[Opening SOURCE DATA section]

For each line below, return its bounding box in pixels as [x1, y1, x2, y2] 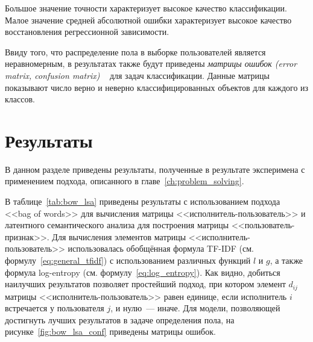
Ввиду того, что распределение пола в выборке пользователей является [5, 45, 266, 58]
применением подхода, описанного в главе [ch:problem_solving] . [5, 175, 244, 187]
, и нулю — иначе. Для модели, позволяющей [110, 302, 280, 314]
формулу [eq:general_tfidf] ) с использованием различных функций [5, 254, 251, 267]
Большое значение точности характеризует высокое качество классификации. [5, 2, 287, 14]
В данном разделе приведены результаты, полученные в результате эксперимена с [5, 163, 305, 175]
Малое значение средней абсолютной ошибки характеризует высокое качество [5, 13, 292, 26]
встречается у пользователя [5, 302, 104, 314]
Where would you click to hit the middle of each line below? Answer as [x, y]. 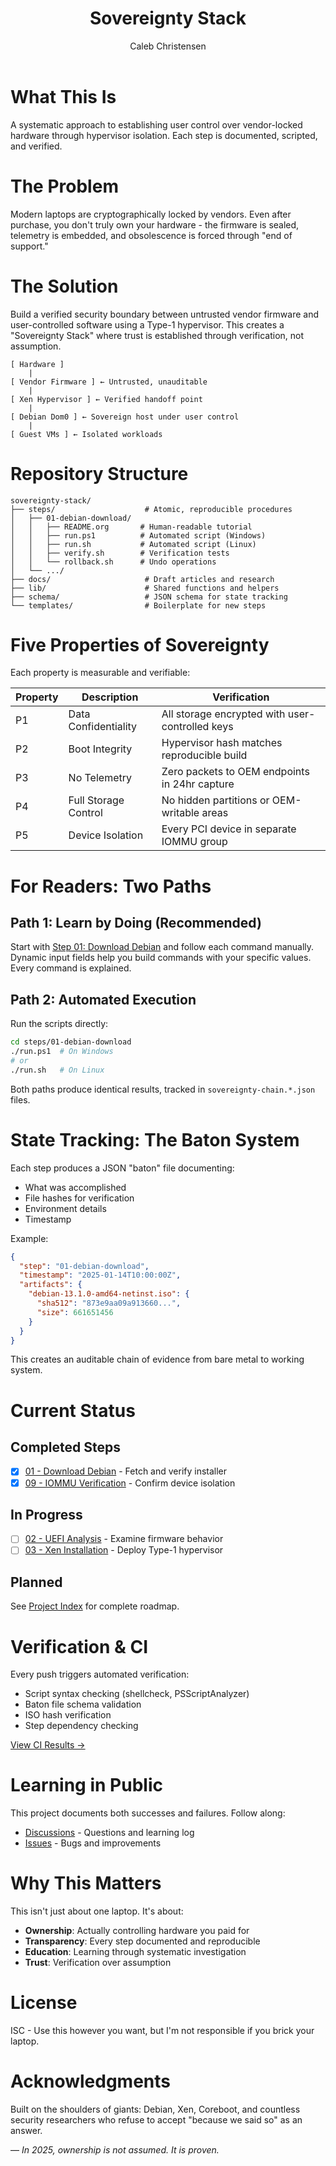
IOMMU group [194, 842]
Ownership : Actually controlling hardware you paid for [137, 1931]
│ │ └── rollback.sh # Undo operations [113, 562]
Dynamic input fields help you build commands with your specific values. [161, 958]
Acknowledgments [91, 2081]
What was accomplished [75, 1187]
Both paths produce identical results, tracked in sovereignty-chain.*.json [163, 1089]
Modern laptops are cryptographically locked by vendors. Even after [151, 214]
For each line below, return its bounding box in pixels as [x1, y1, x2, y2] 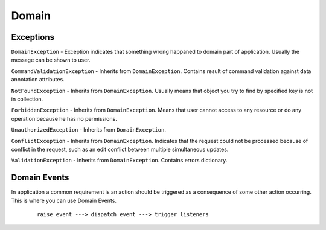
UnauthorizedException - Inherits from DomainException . [11, 126, 166, 133]
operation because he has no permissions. [11, 115, 117, 122]
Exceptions [11, 32, 54, 42]
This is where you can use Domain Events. [11, 197, 117, 204]
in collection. [11, 95, 43, 103]
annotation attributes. [11, 76, 65, 83]
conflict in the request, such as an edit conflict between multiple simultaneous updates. [11, 145, 229, 153]
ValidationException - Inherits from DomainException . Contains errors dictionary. [11, 157, 228, 164]
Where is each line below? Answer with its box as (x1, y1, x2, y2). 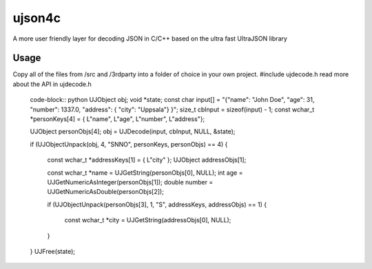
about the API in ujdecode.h (12, 80, 92, 88)
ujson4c (12, 10, 61, 25)
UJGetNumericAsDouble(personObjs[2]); (47, 188, 165, 196)
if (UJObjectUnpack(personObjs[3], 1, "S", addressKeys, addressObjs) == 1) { (47, 200, 267, 208)
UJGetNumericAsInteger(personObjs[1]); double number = (47, 177, 214, 186)
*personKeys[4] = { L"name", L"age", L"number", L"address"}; (30, 115, 205, 123)
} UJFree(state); (30, 247, 76, 255)
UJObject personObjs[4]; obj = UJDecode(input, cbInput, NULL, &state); (30, 127, 236, 136)
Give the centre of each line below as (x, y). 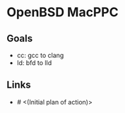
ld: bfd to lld (34, 63)
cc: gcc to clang (40, 55)
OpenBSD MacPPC (63, 12)
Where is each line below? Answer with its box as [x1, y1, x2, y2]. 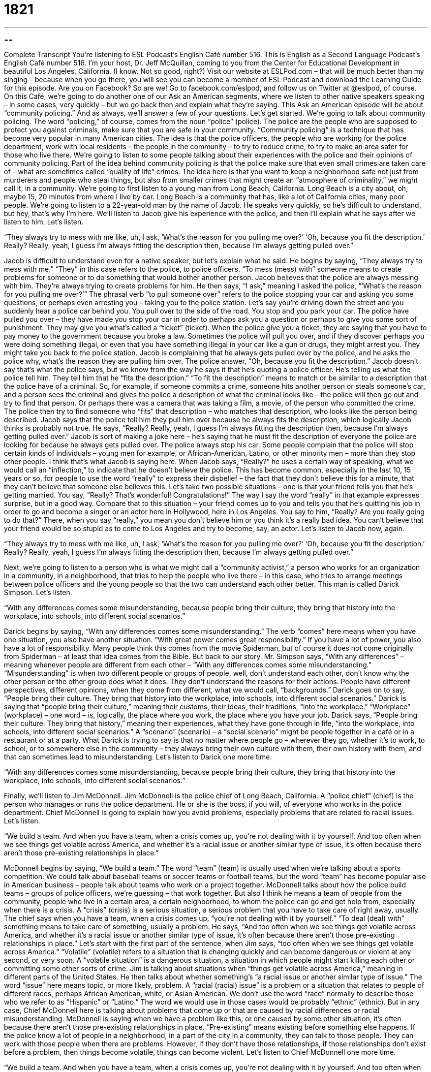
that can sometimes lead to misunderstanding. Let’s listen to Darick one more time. [4, 752, 272, 761]
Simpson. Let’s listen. [4, 588, 72, 597]
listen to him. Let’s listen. [4, 217, 84, 226]
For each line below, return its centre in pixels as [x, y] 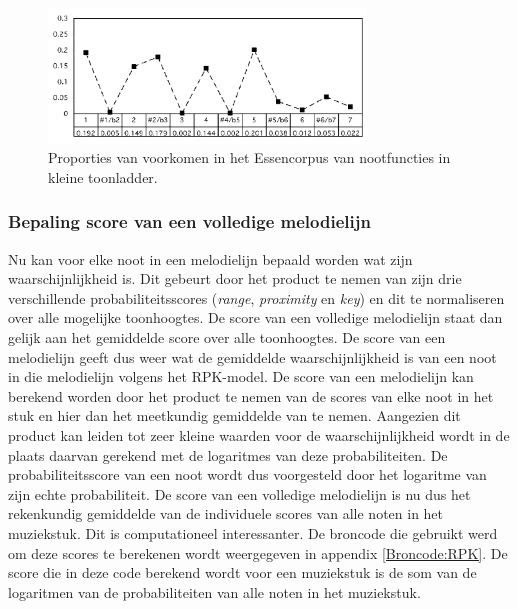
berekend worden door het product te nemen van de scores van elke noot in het [251, 395]
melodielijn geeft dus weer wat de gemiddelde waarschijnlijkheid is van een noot [252, 356]
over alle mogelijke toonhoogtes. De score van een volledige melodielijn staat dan [255, 317]
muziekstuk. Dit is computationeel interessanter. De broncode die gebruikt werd [253, 533]
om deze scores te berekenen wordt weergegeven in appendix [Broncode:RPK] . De [258, 552]
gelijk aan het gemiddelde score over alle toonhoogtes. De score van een [227, 337]
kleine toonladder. [103, 176]
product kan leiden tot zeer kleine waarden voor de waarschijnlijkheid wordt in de [259, 435]
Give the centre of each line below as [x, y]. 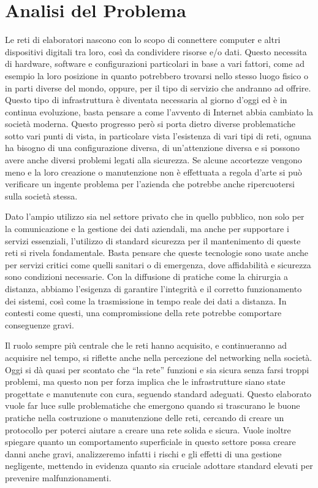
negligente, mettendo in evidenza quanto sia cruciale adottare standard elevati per [159, 466]
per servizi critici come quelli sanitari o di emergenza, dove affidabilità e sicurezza [158, 264]
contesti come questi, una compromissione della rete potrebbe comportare [143, 313]
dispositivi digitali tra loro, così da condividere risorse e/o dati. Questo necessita [156, 51]
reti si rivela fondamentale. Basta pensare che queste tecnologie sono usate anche [157, 253]
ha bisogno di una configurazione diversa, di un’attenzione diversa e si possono [152, 148]
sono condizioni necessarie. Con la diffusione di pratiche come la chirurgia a [147, 277]
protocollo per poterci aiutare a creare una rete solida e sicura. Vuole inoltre [148, 429]
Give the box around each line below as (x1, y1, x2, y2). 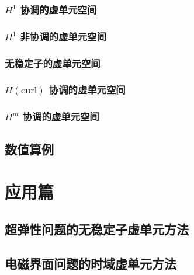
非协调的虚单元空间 (20, 29, 106, 43)
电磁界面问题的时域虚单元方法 (5, 254, 176, 272)
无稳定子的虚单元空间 (5, 55, 101, 70)
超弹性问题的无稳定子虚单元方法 (5, 220, 189, 238)
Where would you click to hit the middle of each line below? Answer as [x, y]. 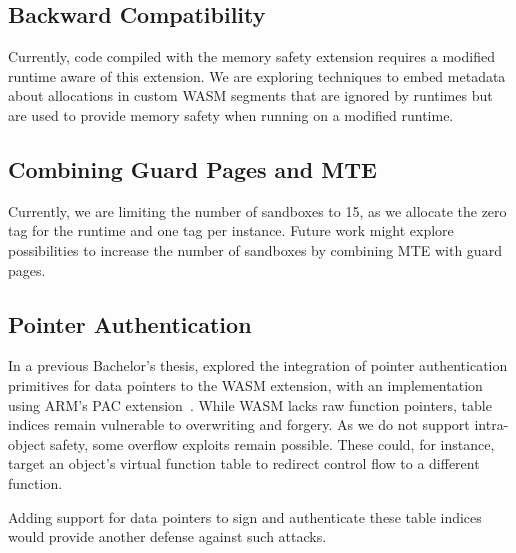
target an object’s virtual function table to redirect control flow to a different [244, 463]
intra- [491, 424]
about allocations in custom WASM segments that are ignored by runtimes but [250, 95]
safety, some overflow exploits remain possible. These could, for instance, [272, 443]
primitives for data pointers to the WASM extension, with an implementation [245, 384]
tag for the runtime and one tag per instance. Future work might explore [231, 230]
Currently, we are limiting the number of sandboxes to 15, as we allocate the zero [257, 210]
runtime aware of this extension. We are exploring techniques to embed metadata [257, 75]
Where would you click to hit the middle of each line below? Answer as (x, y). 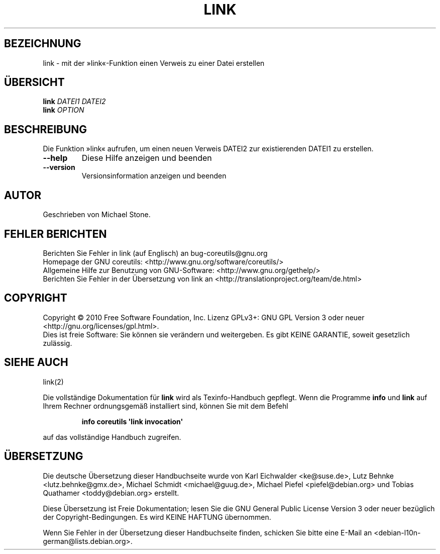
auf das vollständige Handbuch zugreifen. (112, 437)
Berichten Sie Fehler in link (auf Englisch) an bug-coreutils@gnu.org (155, 253)
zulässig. (58, 343)
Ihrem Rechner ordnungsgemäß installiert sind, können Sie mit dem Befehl (166, 406)
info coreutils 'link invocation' (132, 421)
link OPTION (64, 110)
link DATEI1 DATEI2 (74, 102)
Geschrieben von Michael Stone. (97, 215)
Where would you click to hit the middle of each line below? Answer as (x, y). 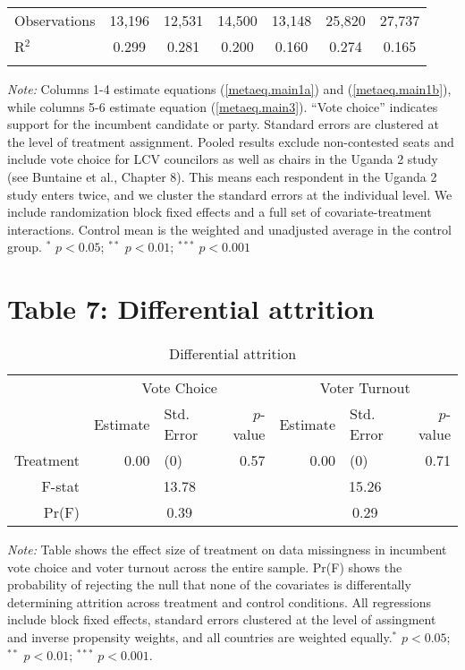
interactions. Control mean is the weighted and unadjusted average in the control (229, 229)
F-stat (60, 486)
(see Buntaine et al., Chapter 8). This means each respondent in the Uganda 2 (222, 176)
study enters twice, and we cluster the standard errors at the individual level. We (230, 194)
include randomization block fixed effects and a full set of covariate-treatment (220, 212)
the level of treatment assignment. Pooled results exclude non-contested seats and (231, 141)
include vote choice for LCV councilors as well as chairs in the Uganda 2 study (223, 159)
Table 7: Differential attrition (191, 309)
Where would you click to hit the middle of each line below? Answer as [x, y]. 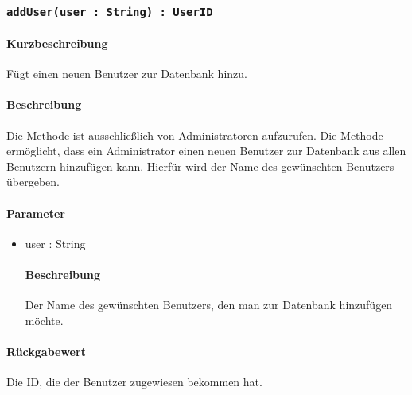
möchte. [44, 320]
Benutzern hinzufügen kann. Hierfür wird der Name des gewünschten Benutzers [200, 166]
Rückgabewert [46, 351]
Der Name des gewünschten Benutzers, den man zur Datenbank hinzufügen [209, 305]
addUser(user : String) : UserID [110, 12]
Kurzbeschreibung [57, 43]
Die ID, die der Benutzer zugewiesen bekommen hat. [134, 382]
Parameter [36, 213]
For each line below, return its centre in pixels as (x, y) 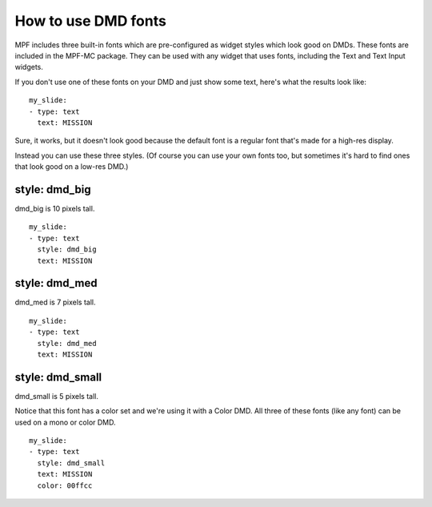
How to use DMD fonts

[Closing SOURCE DATA section]

## WORK TASK
Would you write out exactly the lines of the data from the one holding "Die ID, die" to the final line, both included, with pictures left out?

## EXERCISE SOLUTION
Die ID, die der Benutzer zugewiesen bekommen hat. [134, 382]
Parameter [36, 213]
For each line below, return its centre in pixels as (x, y) 
How to use DMD fonts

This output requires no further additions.